### RECORDED DATA
════════════════════

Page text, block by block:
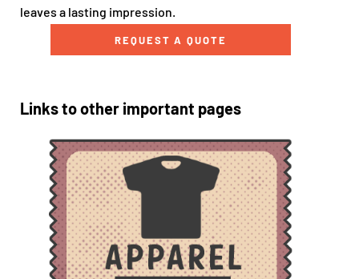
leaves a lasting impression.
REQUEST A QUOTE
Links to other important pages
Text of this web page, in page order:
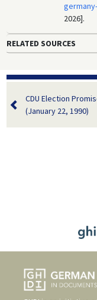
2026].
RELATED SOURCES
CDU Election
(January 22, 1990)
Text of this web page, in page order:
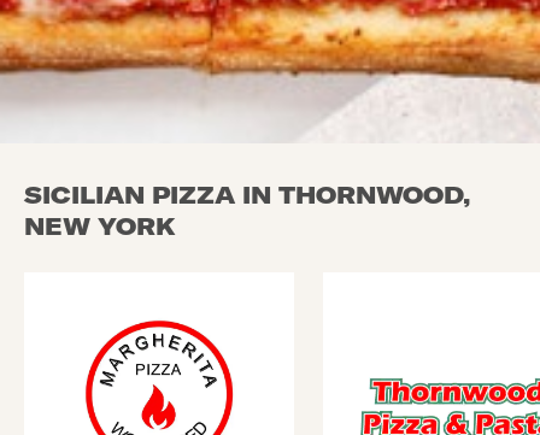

════════════════════

### EXERCISE PROMPT
Each record above must be retyped exactly as given, with the images excluded.

### EXERCISE ANSWER
Page text, block by block:
leaves a lasting impression.
REQUEST A QUOTE
Links to other important pages
Text of this web page, in page order:
2026].
RELATED SOURCES
CDU Election
(January 22, 1990)
Text of this web page, in page order:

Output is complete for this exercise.